循环神经网络，特别是长短期记忆网络 [12] 和门控循环神经网络 [7]，已经被牢固地确立为序列建模和转换问题（如语言建模和机器翻译 [29,2,5]）中的最先进方法。

Numerous efforts have since continued to push the boundaries of recurrent language models and encoder-decoder architectures.

此后，众多努力继续推动循环语言模型和编码器 - 解码器架构的边界。

Recurrent models typically factor computation along the symbol positions of the input and output sequences.

循环模型通常沿着输入和输出序列的符号位置分解计算。

Aligning the positions to steps in computation time, they generate a sequence of hidden states $h_t$ , as a function of the previous hidden state $h_{t-1}$ and the input for position t.

将位置与计算时间中的步骤对齐，它们根据前一个隐藏状态和位置的输入生成一系列隐藏状态。

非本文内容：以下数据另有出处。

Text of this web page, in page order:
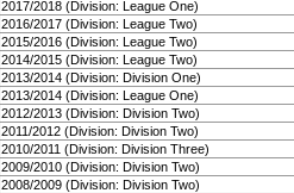
2017/2018 (Division: League One)
2016/2017 (Division: League Two)
2015/2016 (Division: League Two)
2014/2015 (Division: League Two)
2013/2014 (Division: Division One)
2013/2014 (Division: League One)
2012/2013 (Division: Division Two)
2011/2012 (Division: Division Two)
2010/2011 (Division: Division Three)
2009/2010 (Division: Division Two)
2008/2009 (Division: Division Two)
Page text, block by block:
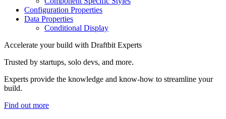
Configuration Properties
Data Properties
Conditional Display
Accelerate your build with Draftbit Experts
Trusted by startups, solo devs, and more.
Experts provide the knowledge and know-how to streamline your
build.
Find out more
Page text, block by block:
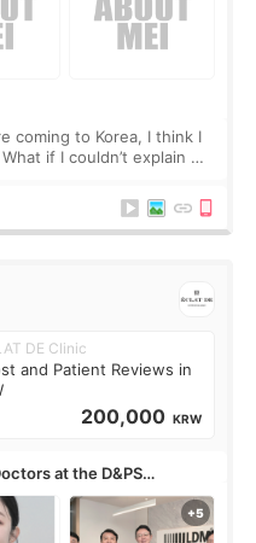
coming to Korea, I think I
if I couldn’t explain my
DE Clinic
and Patient Reviews in
200,000 KRW
at the D&PS
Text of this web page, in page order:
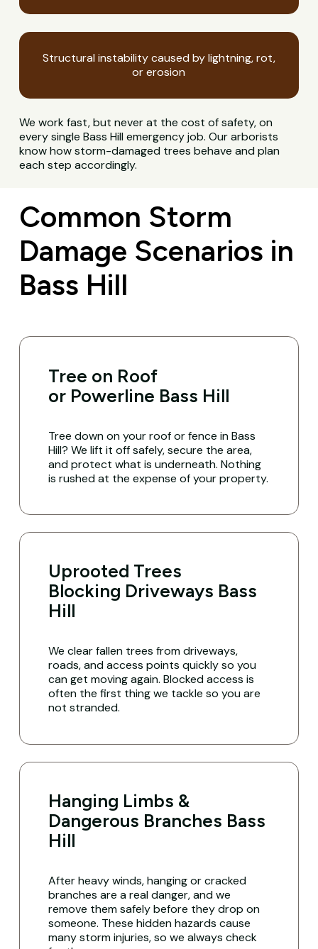
Structural instability caused by lightning, rot,
or erosion
We work fast, but never at the cost of safety, on
every single Bass Hill emergency job. Our arborists
know how storm-damaged trees behave and plan
each step accordingly.
Common Storm
Damage Scenarios in
Bass Hill
Tree on Roof
or Powerline Bass Hill
Tree down on your roof or fence in Bass
Hill? We lift it off safely, secure the area,
and protect what is underneath. Nothing
is rushed at the expense of your property.
Uprooted Trees
Blocking Driveways Bass
Hill
We clear fallen trees from driveways,
roads, and access points quickly so you
can get moving again. Blocked access is
often the first thing we tackle so you are
not stranded.
Hanging Limbs &
Dangerous Branches Bass
Hill
After heavy winds, hanging or cracked
branches are a real danger, and we
remove them safely before they drop on
someone. These hidden hazards cause
many storm injuries, so we always check
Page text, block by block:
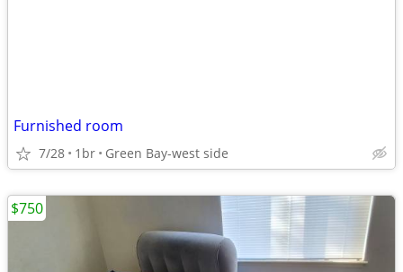
Furnished room
7/28 1br Green Bay-west side
$750
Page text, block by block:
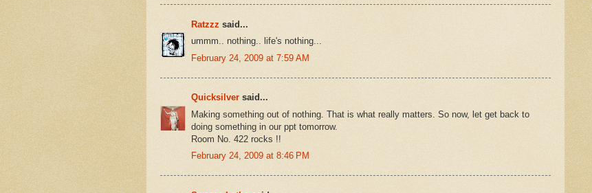
Ratzzz said...
ummm.. nothing.. life's nothing...
February 24, 2009 at 7:59 AM
Quicksilver said...
Making something out of nothing. That is what really matters. So now, let get back to
doing something in our ppt tomorrow.
Room No. 422 rocks !!
February 24, 2009 at 8:46 PM

This inherently sequential nature precludes parallelization within training examples, which becomes critical at longer sequence lengths, as memory constraints limit batching across examples.

这种固有的顺序性质排除了训练样本内的并行化，在较长序列长度时这变得至关重要，因为内存限制会限制跨样本的批处理。

Recent work has achieved significant improvements in computational efficiency through factorization tricks [18] and conditional computation [26], while also improving model performance in case of the latter.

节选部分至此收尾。